Based on our exploratory process, we can segment or cluster these plant based food based on their specific traits, such as the macro & micro nutrients. To find more interesting and undiscovered pattern in the data, we will use clustering method using the K-means.
Possibility for Principle Component Analysis (PCA)
Here we will explore the data distribution of each numeric variable using density plot and the correlation between each variable using scatterplot which were provided within ggpairs function from GGally package.
library(corrplot)
cor.matrix <- fruit.vegs.clean %>%
na.omit() %>%
select(-type) %>%
cor()
col <- colorRampPalette(c("#BB4444", "#EE9988", "#FAFAFA", "#77AADD", "#4477AA"))
corrplot(cor.matrix, method = "color", col = col(200),
type = "upper", order = "alphabet", number.cex = .6,
addCoef.col = "black",
tl.col = "black",
diag = FALSE)
It can be seen that there is a strong correlation between some variables from the data. This result indicates that this dataset has multicollinearity and might not be suitable for various classification algorithms (which have non-multicollinearity as their assumption).

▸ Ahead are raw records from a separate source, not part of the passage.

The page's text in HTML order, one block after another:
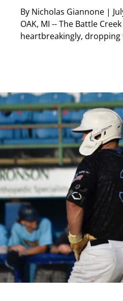
By Nicholas Giannone |
OAK, MI -- The Battle
heartbreakingly, dropping
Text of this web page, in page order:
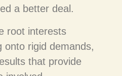
a better deal.
root interests
onto rigid demands,
that provide
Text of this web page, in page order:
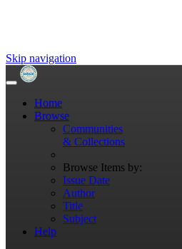
Skip navigation
Home
Browse
Communities
& Collections
Browse Items by:
Issue Date
Author
Title
Subject
Help
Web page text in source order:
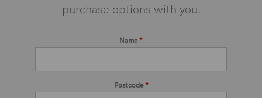
purchase options with you.
Name*
Postcode*
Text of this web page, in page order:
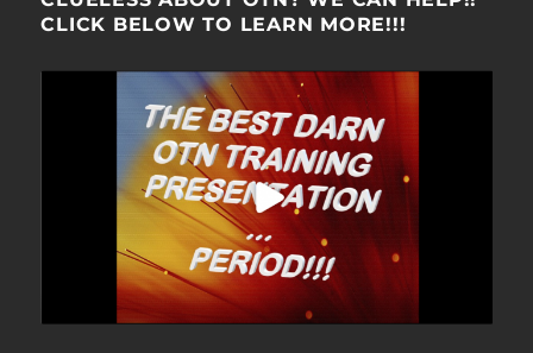
CLICK BELOW TO LEARN MORE!!!
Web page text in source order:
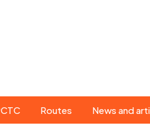
Routes News and
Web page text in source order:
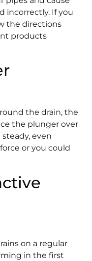
incorrectly. If you
the directions
products
the drain, the
the plunger over
even
or you could
on a regular
in the first
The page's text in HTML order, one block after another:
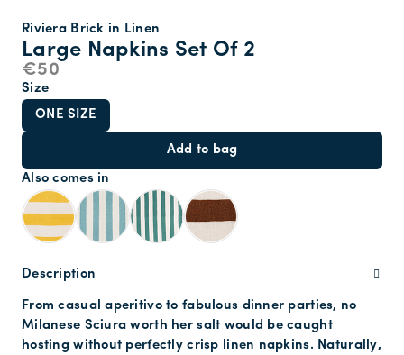
Large Napkins Set Of 2
Riviera Brick in Linen
€50
Size
ONE SIZE
Add to bag
Also comes in
Description
From casual aperitivo to fabulous dinner parties, no
Milanese Sciura worth her salt would be caught
hosting without perfectly crisp linen napkins. Naturally,
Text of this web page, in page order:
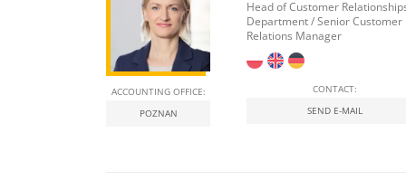
ACCOUNTING OFFICE:
POZNAN
Head of Customer
Department / Senior Customer
Relations Manager
CONTACT:
SEND E-MAIL
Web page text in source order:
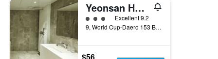
Yeonsan Hound Hotel
3 class ratingExcellent 9.2
9, World Cup-Daero 153 Beon-Gil, Busan, South Korea
$56
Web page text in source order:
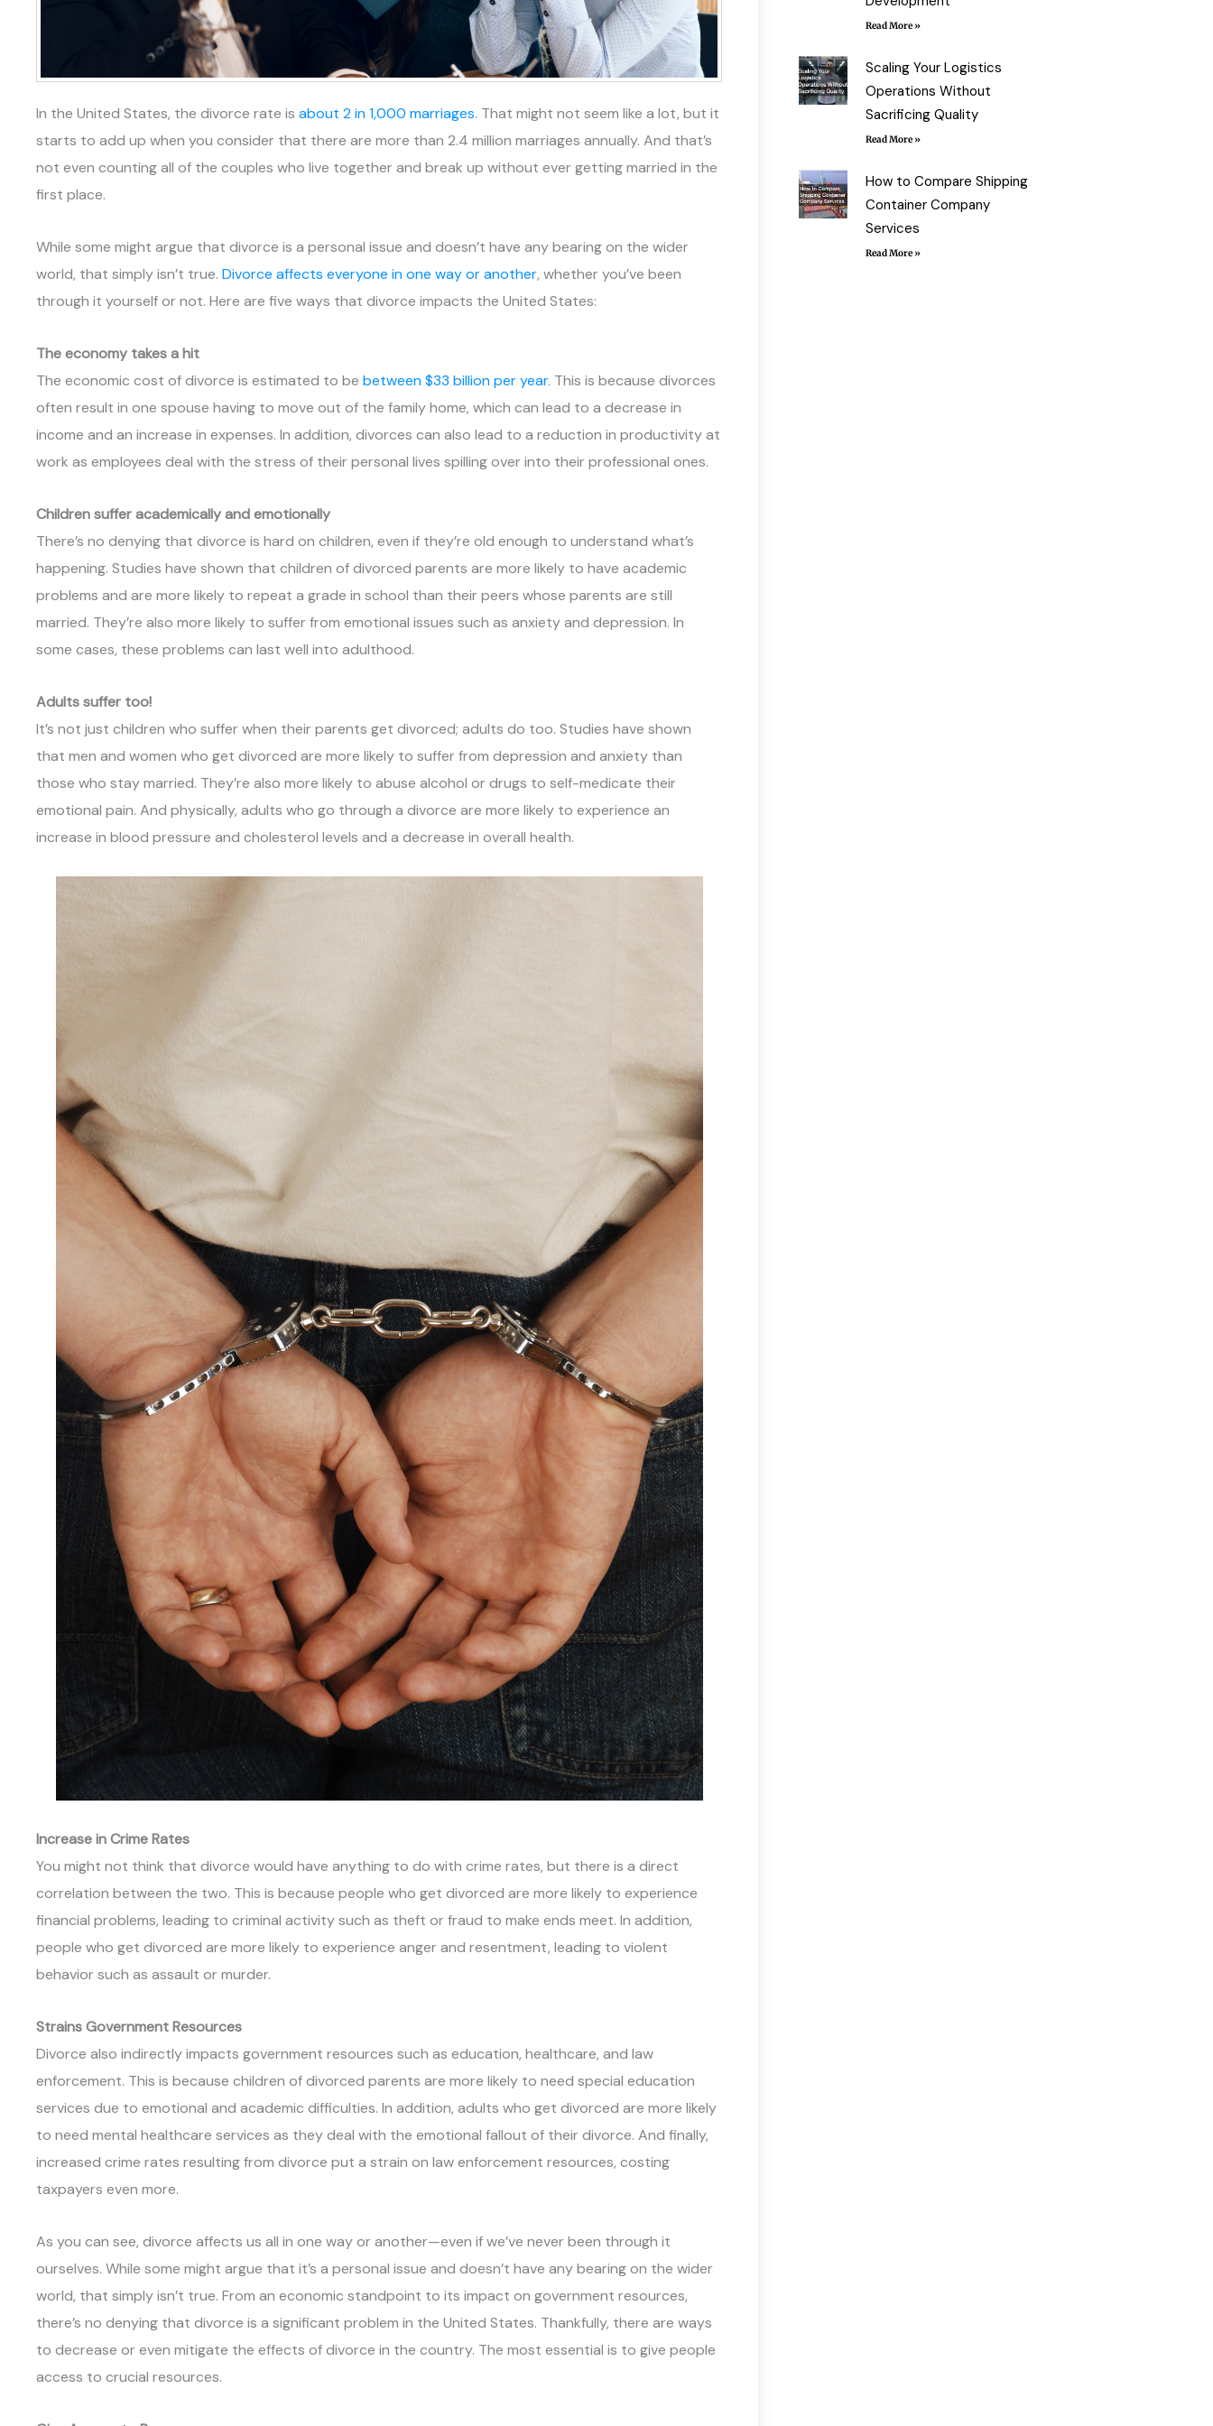
In the United States, the divorce rate is about 2 in 1,000 marriages. That might not seem like a lot, but it
starts to add up when you consider that there are more than 2.4 million marriages annually. And that’s
not even counting all of the couples who live together and break up without ever getting married in the
first place.
While some might argue that divorce is a personal issue and doesn’t have any bearing on the wider
world, that simply isn’t true. Divorce affects everyone in one way or another, whether you’ve been
through it yourself or not. Here are five ways that divorce impacts the United States:
The economy takes a hit
The economic cost of divorce is estimated to be between $33 billion per year. This is because divorces
often result in one spouse having to move out of the family home, which can lead to a decrease in
income and an increase in expenses. In addition, divorces can also lead to a reduction in productivity at
work as employees deal with the stress of their personal lives spilling over into their professional ones.
Children suffer academically and emotionally
There’s no denying that divorce is hard on children, even if they’re old enough to understand what’s
happening. Studies have shown that children of divorced parents are more likely to have academic
problems and are more likely to repeat a grade in school than their peers whose parents are still
married. They’re also more likely to suffer from emotional issues such as anxiety and depression. In
some cases, these problems can last well into adulthood.
Adults suffer too!
It’s not just children who suffer when their parents get divorced; adults do too. Studies have shown
that men and women who get divorced are more likely to suffer from depression and anxiety than
those who stay married. They’re also more likely to abuse alcohol or drugs to self-medicate their
emotional pain. And physically, adults who go through a divorce are more likely to experience an
increase in blood pressure and cholesterol levels and a decrease in overall health.
Increase in Crime Rates
You might not think that divorce would have anything to do with crime rates, but there is a direct
correlation between the two. This is because people who get divorced are more likely to experience
financial problems, leading to criminal activity such as theft or fraud to make ends meet. In addition,
people who get divorced are more likely to experience anger and resentment, leading to violent
behavior such as assault or murder.
Strains Government Resources
Divorce also indirectly impacts government resources such as education, healthcare, and law
enforcement. This is because children of divorced parents are more likely to need special education
services due to emotional and academic difficulties. In addition, adults who get divorced are more likely
to need mental healthcare services as they deal with the emotional fallout of their divorce. And finally,
increased crime rates resulting from divorce put a strain on law enforcement resources, costing
taxpayers even more.
As you can see, divorce affects us all in one way or another—even if we’ve never been through it
ourselves. While some might argue that it’s a personal issue and doesn’t have any bearing on the wider
world, that simply isn’t true. From an economic standpoint to its impact on government resources,
there’s no denying that divorce is a significant problem in the United States. Thankfully, there are ways
to decrease or even mitigate the effects of divorce in the country. The most essential is to give people
access to crucial resources.
Read More »
Scaling Your Logistics
Operations Without
Sacrificing Quality
Read More »
How to Compare Shipping
Container Company
Services
Read More »
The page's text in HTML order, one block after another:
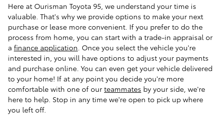
Here at Ourisman Toyota 95, we understand your time is
valuable. That's why we provide options to make your next
purchase or lease more convenient. If you prefer to do the
process from home, you can start with a trade-in appraisal or
a finance application . Once you select the vehicle you're
interested in, you will have options to adjust your payments
and purchase online. You can even get your vehicle delivered
to your home! If at any point you decide you're more
comfortable with one of our teammates by your side, we're
here to help. Stop in any time we're open to pick up where
you left off.
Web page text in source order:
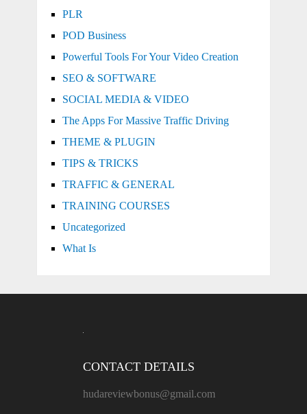
PLR
POD Business
Powerful Tools For Your Video Creation
SEO & SOFTWARE
SOCIAL MEDIA & VIDEO
The Apps For Massive Traffic Driving
THEME & PLUGIN
TIPS & TRICKS
TRAFFIC & GENERAL
TRAINING COURSES
Uncategorized
What Is
CONTACT DETAILS
hudareviewbonus@gmail.com
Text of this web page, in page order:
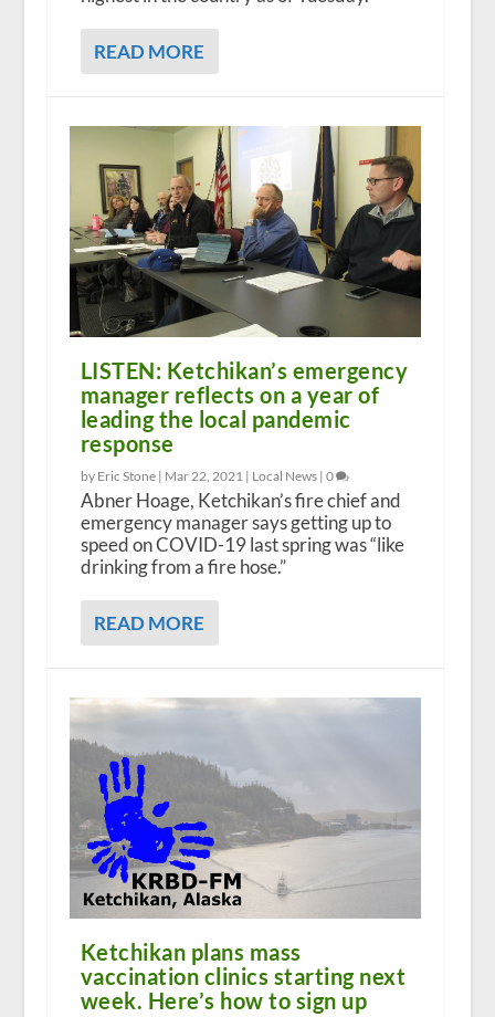
READ MORE
LISTEN: Ketchikan’s emergency
manager reflects on a year of
leading the local pandemic
response
by Eric Stone | Mar 22, 2021 | Local News| 0
Abner Hoage, Ketchikan’s fire chief and
emergency manager says getting up to
speed on COVID-19 last spring was “like
drinking from a fire hose.”
READ MORE
Ketchikan plans mass
vaccination clinics starting next
week. Here’s how to sign up
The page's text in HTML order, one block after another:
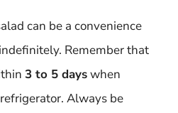
can be a convenience
Remember that
3 to 5 dayswhen
Always be
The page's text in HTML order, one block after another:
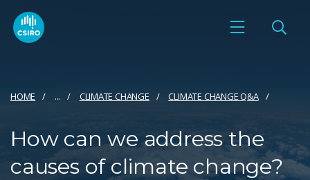
HOME ... CLIMATE CHANGE CLIMATE CHANGE Q&A
How can we address the
causes of climate change?
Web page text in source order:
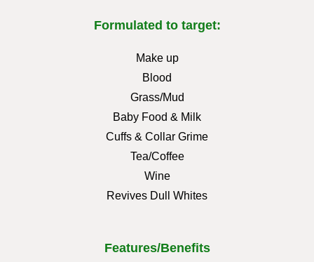
Formulated to target:
Make up
Blood
Grass/Mud
Baby Food & Milk
Cuffs & Collar Grime
Tea/Coffee
Wine
Revives Dull Whites
Features/Benefits
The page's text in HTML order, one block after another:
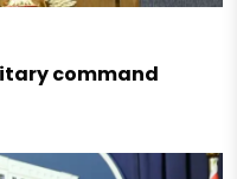
command
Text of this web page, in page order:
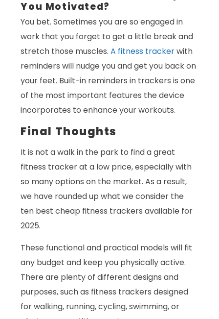
You Motivated?
You bet. Sometimes you are so engaged in
work that you forget to get a little break and
stretch those muscles.A fitness trackerwith
reminders will nudge you and get you back on
your feet. Built-in reminders in trackers is one
of the most important features the device
incorporates to enhance your workouts.
Final Thoughts
It is not a walk in the park to find a great
fitness tracker at a low price, especially with
so many options on the market. As a result,
we have rounded up what we consider the
ten best cheap fitness trackers available for
2025.
These functional and practical models will fit
any budget and keep you physically active.
There are plenty of different designs and
purposes, such as fitness trackers designed
for walking, running, cycling, swimming, or
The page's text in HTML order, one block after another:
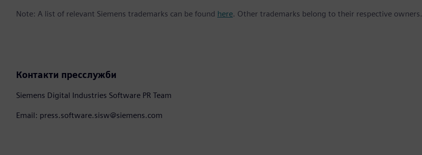
Note: A list of relevant Siemens trademarks can be found here. Other trademarks belong to their respective owners.
Контакти пресслужби
Siemens Digital Industries Software PR Team
Email: press.software.sisw@siemens.com
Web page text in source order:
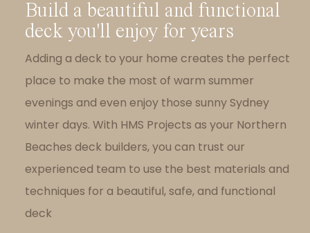
Build a beautiful and functional
deck you'll enjoy for years
Adding a deck to your home creates the perfect
place to make the most of warm summer
evenings and even enjoy those sunny Sydney
winter days. With HMS Projects as your Northern
Beaches deck builders, you can trust our
experienced team to use the best materials and
techniques for a beautiful, safe, and functional
deck
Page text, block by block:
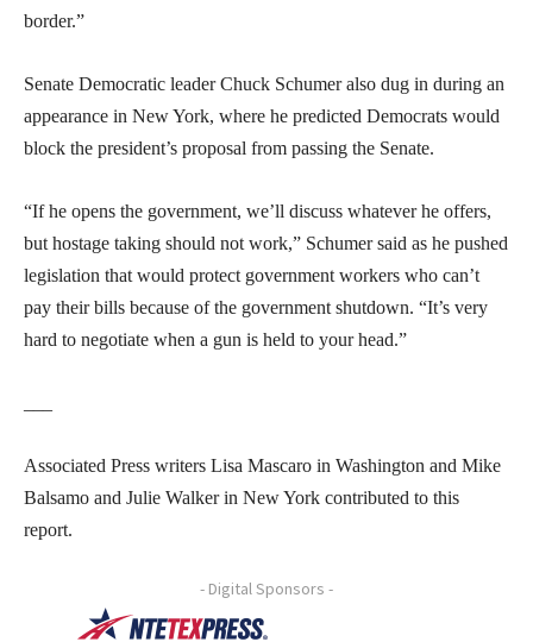
border.”
Senate Democratic leader Chuck Schumer also dug in during an
appearance in New York, where he predicted Democrats would
block the president’s proposal from passing the Senate.
“If he opens the government, we’ll discuss whatever he offers,
but hostage taking should not work,” Schumer said as he pushed
legislation that would protect government workers who can’t
pay their bills because of the government shutdown. “It’s very
hard to negotiate when a gun is held to your head.”
Associated Press writers Lisa Mascaro in Washington and Mike
Balsamo and Julie Walker in New York contributed to this
report.
- Digital Sponsors -
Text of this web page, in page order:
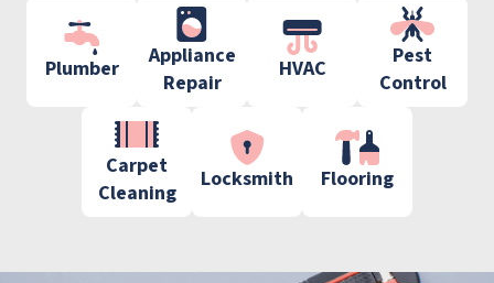
Plumber
Appliance
Repair
HVAC
Pest
Control
Carpet
Cleaning
Locksmith Flooring
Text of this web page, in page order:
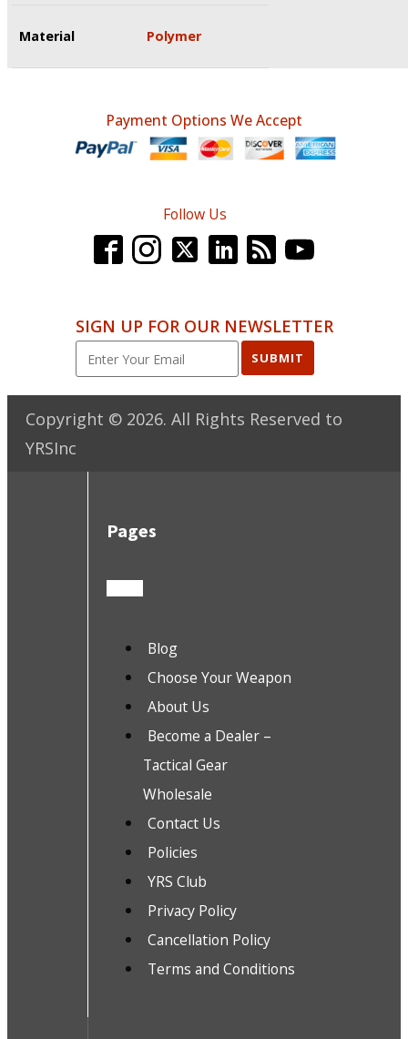
Material Polymer
Payment Options We Accept
Follow Us
SIGN UP FOR OUR NEWSLETTER
SUBMIT
Copyright © 2026. All Rights Reserved to
YRSInc
Pages
Blog
Choose Your Weapon
About Us
Become a Dealer –
Tactical Gear
Wholesale
Contact Us
Policies
YRS Club
Privacy Policy
Cancellation Policy
Terms and Conditions

Principal Component Analysis can be performed for this data to produce non-multicollinearity data, while also reducing the dimension of the data and retaining as much as information possible. The result of this analysis can be utilized further for classification purpose with lower computation.
PCA
Principal component analysis (PCA) is a statistical procedure that uses an orthogonal transformation to convert a set of observations of possibly correlated variables (entities each of which takes on various numerical values) into a set of values of linearly uncorrelated variables called principal components. This transformation is defined in such a way that the first principal component has the largest possible variance (that is, accounts for as much of the variability in the data as possible), and each succeeding component in turn has the highest variance possible under the constraint that it is orthogonal to the preceding components. The resulting vectors (each being a linear combination of the variables and containing n observations) are an uncorrelated orthogonal basis set. PCA is sensitive to the relative scaling of the original variables.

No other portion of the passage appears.